November 5, 2004 | Pages 10 and 11

Save Senn High School
Texas march to stop executions
Students for Justice in Palestine

Stop the witch-hunt at Columbia University
By Monique Dols

NEW YORK--Columbia University in New York City is ground zero for the most recent pro-Israeli attacks on the voices of Palestinian solidarity in the U.S.

The Department of Middle East and Asian Languages and Cultures (MEALAC) is at the center of the attacks, with accusations of anti-Semitism and one-sidedness in the classroom. Recent articles in New York newspapers have targeted Professor Joseph Massad to silence critique of Israel and the U.S. on campus.

An unreleased film that purports to document anti-Semitism at Columbia spurred this most recent barrage of accusations. The charges of anti-Semitism are a pretext for attacking Massad, who is a tireless supporter of the Palestinians and their claim to their land.

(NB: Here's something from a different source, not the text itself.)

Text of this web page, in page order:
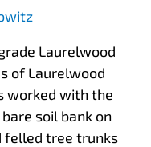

Massad draws a sharp distinction between anti-Semitism and anti-Zionism. "Israel is a racist state not because of Jewish nationalism but because of its legally institutionalized racism where only Jews (not Israelis) have rights and privileges based on their national belonging," wrote Massad in 2003.

The film is a production of a group called the David Project, which was created in 2002 in response to the Israel divestment campaign and growing pro-Palestinian sentiment on campuses. The David Project refuses to make the film available to the public, although they screened the "documentary" for university President Lee Bollinger and insist on Massad's dismissal from the university.

The attacks on Massad and MEALAC are an escalation of the witch-hunt against Middle Eastern Studies departments and professors who do not fall into line with American and Israeli interests. Since September 11, 2001, critical professors have come under increased scrutiny and have been subjected to an atmosphere of intimidation on campus. Campus Watch, a Web site which "monitors" Middle Eastern Studies departments, calls on students to report lecturers who are critical of the U.S. and Israel.

Because of the David Project's campaign, several professors have reported receiving threatening and racist emails. Among them, Massad received a threatening e-mail from Columbia associate clinical professor of medicine Moshe Rubin. "Go back to Arab land where Jew hating is condoned," reads the e-mail, which Massad forwarded to the Columbia Spectator. "Get the hell out of America. You are a disgrace and a pathetic typical Arab liar."

Contrary to the claims made by the David Project, it is the anti-Zionist political messages that are marginalized on campuses across the country. "My criticisms of Israel are considered threatening to the entire Jewish community," says Stephanie Schwartz, an anti-Zionist Jewish student at the Jewish Theological Seminary.

Massad's students, including his Jewish students, give him glowing reviews. Eric Posner, who was raised both in Israel and the United States, called Massad "a brilliant lecturer...When I came to Columbia, I heard absolute horror stories from my Israeli friends about Massad. They told me that he lies and that he's provocative." He and Massad have disagreed often, says Posner, but he nevertheless thinks him to be "approachable, stimulating and challenging."

Although the attacks on MEALAC and Professor Massad have been cloaked in the rhetoric of "academic integrity," it is really about creating an atmosphere of intimidation. It is about silencing a voice of opposition to the war on the Palestinians at a moment when their voices could not be more crucial.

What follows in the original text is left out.